Denitrification is a prime example of a natural process that strips nitrogen from your soil but there are other ways that nature can take nitrogen out of your soil.
Remember, your crops themselves will draw nitrogen out of the soil, so it is important to understand that this may need to be accounted for, other than that, soil erosion of water damage can also strip your nitrogen levels quite considerably. If there is a lot of runoff in a field, you may find your nitrogen levels drop very quickly because the water is simply washing it away.
Better irrigation practices will go a long way to preventing the loss of nitrogen through the water system.
Managing Nitrogen Better
Hopefully, by now you should have a clearer understanding of nitrogen, what it does, how it reacts and changes as well as where it can be added and removed from your soils.

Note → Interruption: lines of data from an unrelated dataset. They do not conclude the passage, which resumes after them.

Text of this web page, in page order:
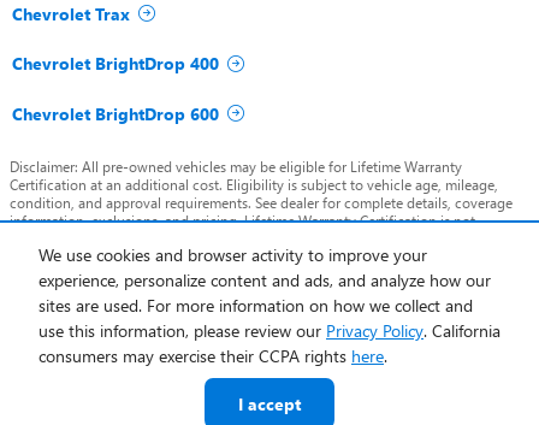
We use cookies and browser activity to improve your
experience, personalize content and ads, and analyze how our
sites are used. For more information on how we collect and
use this information, please review our Privacy Policy. California
consumers may exercise their CCPA rights here.
I accept
Chevrolet Trax
Chevrolet BrightDrop 400
Chevrolet BrightDrop 600
Disclaimer: All pre-owned vehicles may be eligible for Lifetime Warranty
Certification at an additional cost. Eligibility is subject to vehicle age, mileage,
condition, and approval requirements. See dealer for complete details, coverage
information, exclusions, and pricing. Lifetime Warranty Certification is not

It is important to understand your soils optimum nitrogen level for your specific crop type and then actively monitor your nitrogen levels in your fields. The more consistently you can keep towards the optimum nitrogen level the better yield results you will see. In that respect is a simple practice of recording and monitoring information and adjusting where ever needed.
Don’t think it is an easy process though, because of the many changes and ways nitrogen can leave your soil, it can be a frustrating endeavour, especially if you had spent money fertilising a field to optimum levels only to have it washed away the next day.
Careful planning and sound understanding are your friends with nitrogen levels. We hope this article gets you off to a flying start.